#11528 closed defect (bug) (fixed)
sanitize_text_field() issue with UTF-8 characters
Reported by: | SergeyBiryukov | Owned by: | |
---|---|---|---|
Milestone: | 2.9.1 | Priority: | normal |
Severity: | major | Version: | 2.9 |
Component: | Formatting | Keywords: | |
Focuses: | Cc: |
Description
sanitize_text_field()
is the new function in /wp-includes/formatting.php
which sanitizes a string from user input or from the database.

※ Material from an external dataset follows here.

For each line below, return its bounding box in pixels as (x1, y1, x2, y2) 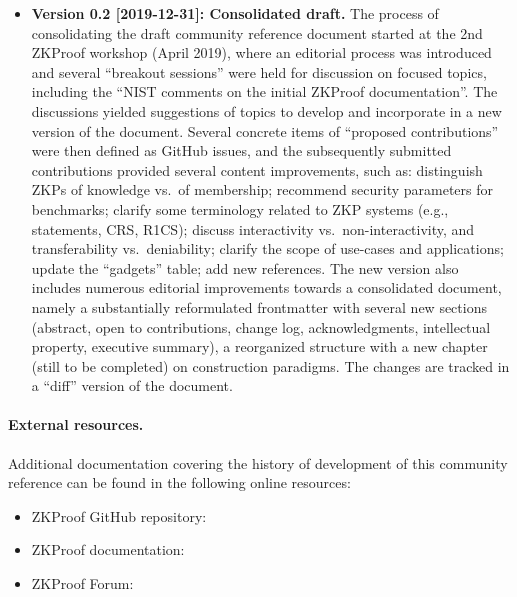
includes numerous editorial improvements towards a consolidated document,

The following line of the function is not fully compatible with UTF-8:
$filtered = trim( preg_replace('/\s+/', ' ', $filtered) );
It creates problems with characters like Р (capital Cyrillic R) which can be represented as D0 A0
(hexadecimal) in ASCII and becomes D0 20
after the replacement. To reproduce the issue, one can try to create a category named оРангутанг or САПР. The rest of the word after Р is not displayed, the slug is incorrect too. If a title starts with Р, it is not displayed at all.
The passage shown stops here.